Every entry that appears below is to be output exactly.

── Materials provided

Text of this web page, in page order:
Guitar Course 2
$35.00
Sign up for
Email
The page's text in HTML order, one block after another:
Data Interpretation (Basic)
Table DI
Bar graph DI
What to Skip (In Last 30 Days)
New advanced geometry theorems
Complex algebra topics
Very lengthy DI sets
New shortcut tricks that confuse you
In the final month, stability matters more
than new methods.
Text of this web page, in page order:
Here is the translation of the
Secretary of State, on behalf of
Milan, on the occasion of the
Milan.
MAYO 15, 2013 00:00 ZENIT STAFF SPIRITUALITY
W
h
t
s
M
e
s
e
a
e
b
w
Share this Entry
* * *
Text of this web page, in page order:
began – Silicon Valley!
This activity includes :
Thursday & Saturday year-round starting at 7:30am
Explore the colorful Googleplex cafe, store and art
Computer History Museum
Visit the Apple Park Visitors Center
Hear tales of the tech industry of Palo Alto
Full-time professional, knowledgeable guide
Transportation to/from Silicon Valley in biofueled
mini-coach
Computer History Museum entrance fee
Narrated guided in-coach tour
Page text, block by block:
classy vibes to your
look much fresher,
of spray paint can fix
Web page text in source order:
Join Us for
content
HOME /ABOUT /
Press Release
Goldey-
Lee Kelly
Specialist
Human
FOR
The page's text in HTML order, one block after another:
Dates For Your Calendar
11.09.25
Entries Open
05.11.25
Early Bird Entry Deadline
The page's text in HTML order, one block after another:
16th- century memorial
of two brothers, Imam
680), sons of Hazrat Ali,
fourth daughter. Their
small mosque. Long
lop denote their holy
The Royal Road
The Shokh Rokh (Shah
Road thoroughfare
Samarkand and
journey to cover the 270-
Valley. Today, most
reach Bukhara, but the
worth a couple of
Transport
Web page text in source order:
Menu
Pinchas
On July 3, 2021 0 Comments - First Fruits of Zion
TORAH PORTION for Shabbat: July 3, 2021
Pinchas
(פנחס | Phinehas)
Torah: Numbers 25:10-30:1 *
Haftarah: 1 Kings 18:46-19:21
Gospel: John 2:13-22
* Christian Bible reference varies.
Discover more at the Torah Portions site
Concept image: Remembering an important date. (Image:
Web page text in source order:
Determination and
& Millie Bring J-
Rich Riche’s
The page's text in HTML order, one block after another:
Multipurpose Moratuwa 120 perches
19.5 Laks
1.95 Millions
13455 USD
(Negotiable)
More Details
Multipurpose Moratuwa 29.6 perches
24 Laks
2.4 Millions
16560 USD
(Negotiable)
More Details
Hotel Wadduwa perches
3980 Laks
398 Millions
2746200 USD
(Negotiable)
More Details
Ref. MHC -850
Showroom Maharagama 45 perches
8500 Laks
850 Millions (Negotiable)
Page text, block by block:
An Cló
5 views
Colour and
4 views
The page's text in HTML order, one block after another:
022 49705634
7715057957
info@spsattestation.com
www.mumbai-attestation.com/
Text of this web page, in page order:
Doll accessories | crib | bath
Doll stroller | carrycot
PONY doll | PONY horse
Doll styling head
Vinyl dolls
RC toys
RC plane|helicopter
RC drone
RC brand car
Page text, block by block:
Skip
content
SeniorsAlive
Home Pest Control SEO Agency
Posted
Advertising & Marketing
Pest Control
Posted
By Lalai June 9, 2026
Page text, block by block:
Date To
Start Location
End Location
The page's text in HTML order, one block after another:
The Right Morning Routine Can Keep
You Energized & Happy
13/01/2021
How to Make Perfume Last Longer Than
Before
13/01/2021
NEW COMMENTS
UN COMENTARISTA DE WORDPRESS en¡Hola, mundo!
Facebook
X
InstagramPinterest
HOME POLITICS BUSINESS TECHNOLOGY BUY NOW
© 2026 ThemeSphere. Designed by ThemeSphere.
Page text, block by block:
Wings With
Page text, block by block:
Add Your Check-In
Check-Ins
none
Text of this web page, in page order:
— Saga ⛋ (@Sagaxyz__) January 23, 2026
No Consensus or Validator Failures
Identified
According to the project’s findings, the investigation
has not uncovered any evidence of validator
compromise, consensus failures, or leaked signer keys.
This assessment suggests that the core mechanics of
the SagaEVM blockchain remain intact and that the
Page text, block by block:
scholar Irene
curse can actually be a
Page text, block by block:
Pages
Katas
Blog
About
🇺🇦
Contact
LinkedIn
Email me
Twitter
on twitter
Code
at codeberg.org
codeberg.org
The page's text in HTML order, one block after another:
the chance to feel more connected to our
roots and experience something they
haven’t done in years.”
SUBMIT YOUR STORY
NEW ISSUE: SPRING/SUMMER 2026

────

» **Answer space**:
Text of this web page, in page order:
Guitar Course 2
$35.00
Sign up for
Email
The page's text in HTML order, one block after another:
Data Interpretation (Basic)
Table DI
Bar graph DI
What to Skip (In Last 30 Days)
New advanced geometry theorems
Complex algebra topics
Very lengthy DI sets
New shortcut tricks that confuse you
In the final month, stability matters more
than new methods.
Text of this web page, in page order:
Here is the translation of the
Secretary of State, on behalf of
Milan, on the occasion of the
Milan.
MAYO 15, 2013 00:00 ZENIT STAFF SPIRITUALITY
W
h
t
s
M
e
s
e
a
e
b
w
Share this Entry
* * *
Text of this web page, in page order:
began – Silicon Valley!
This activity includes :
Thursday & Saturday year-round starting at 7:30am
Explore the colorful Googleplex cafe, store and art
Computer History Museum
Visit the Apple Park Visitors Center
Hear tales of the tech industry of Palo Alto
Full-time professional, knowledgeable guide
Transportation to/from Silicon Valley in biofueled
mini-coach
Computer History Museum entrance fee
Narrated guided in-coach tour
Page text, block by block:
classy vibes to your
look much fresher,
of spray paint can fix
Web page text in source order:
Join Us for
content
HOME /ABOUT /
Press Release
Goldey-
Lee Kelly
Specialist
Human
FOR
The page's text in HTML order, one block after another:
Dates For Your Calendar
11.09.25
Entries Open
05.11.25
Early Bird Entry Deadline
The page's text in HTML order, one block after another:
16th- century memorial
of two brothers, Imam
680), sons of Hazrat Ali,
fourth daughter. Their
small mosque. Long
lop denote their holy
The Royal Road
The Shokh Rokh (Shah
Road thoroughfare
Samarkand and
journey to cover the 270-
Valley. Today, most
reach Bukhara, but the
worth a couple of
Transport
Web page text in source order:
Menu
Pinchas
On July 3, 2021 0 Comments - First Fruits of Zion
TORAH PORTION for Shabbat: July 3, 2021
Pinchas
(פנחס | Phinehas)
Torah: Numbers 25:10-30:1 *
Haftarah: 1 Kings 18:46-19:21
Gospel: John 2:13-22
* Christian Bible reference varies.
Discover more at the Torah Portions site
Concept image: Remembering an important date. (Image:
Web page text in source order:
Determination and
& Millie Bring J-
Rich Riche’s
The page's text in HTML order, one block after another:
Multipurpose Moratuwa 120 perches
19.5 Laks
1.95 Millions
13455 USD
(Negotiable)
More Details
Multipurpose Moratuwa 29.6 perches
24 Laks
2.4 Millions
16560 USD
(Negotiable)
More Details
Hotel Wadduwa perches
3980 Laks
398 Millions
2746200 USD
(Negotiable)
More Details
Ref. MHC -850
Showroom Maharagama 45 perches
8500 Laks
850 Millions (Negotiable)
Page text, block by block:
An Cló
5 views
Colour and
4 views
The page's text in HTML order, one block after another:
022 49705634
7715057957
info@spsattestation.com
www.mumbai-attestation.com/
Text of this web page, in page order:
Doll accessories | crib | bath
Doll stroller | carrycot
PONY doll | PONY horse
Doll styling head
Vinyl dolls
RC toys
RC plane|helicopter
RC drone
RC brand car
Page text, block by block:
Skip
content
SeniorsAlive
Home Pest Control SEO Agency
Posted
Advertising & Marketing
Pest Control
Posted
By Lalai June 9, 2026
Page text, block by block:
Date To
Start Location
End Location
The page's text in HTML order, one block after another:
The Right Morning Routine Can Keep
You Energized & Happy
13/01/2021
How to Make Perfume Last Longer Than
Before
13/01/2021
NEW COMMENTS
UN COMENTARISTA DE WORDPRESS en¡Hola, mundo!
Facebook
X
InstagramPinterest
HOME POLITICS BUSINESS TECHNOLOGY BUY NOW
© 2026 ThemeSphere. Designed by ThemeSphere.
Page text, block by block:
Wings With
Page text, block by block:
Add Your Check-In
Check-Ins
none
Text of this web page, in page order:
— Saga ⛋ (@Sagaxyz__) January 23, 2026
No Consensus or Validator Failures
Identified
According to the project’s findings, the investigation
has not uncovered any evidence of validator
compromise, consensus failures, or leaked signer keys.
This assessment suggests that the core mechanics of
the SagaEVM blockchain remain intact and that the
Page text, block by block:
scholar Irene
curse can actually be a
Page text, block by block:
Pages
Katas
Blog
About
🇺🇦
Contact
LinkedIn
Email me
Twitter
on twitter
Code
at codeberg.org
codeberg.org
The page's text in HTML order, one block after another:
the chance to feel more connected to our
roots and experience something they
haven’t done in years.”
SUBMIT YOUR STORY
NEW ISSUE: SPRING/SUMMER 2026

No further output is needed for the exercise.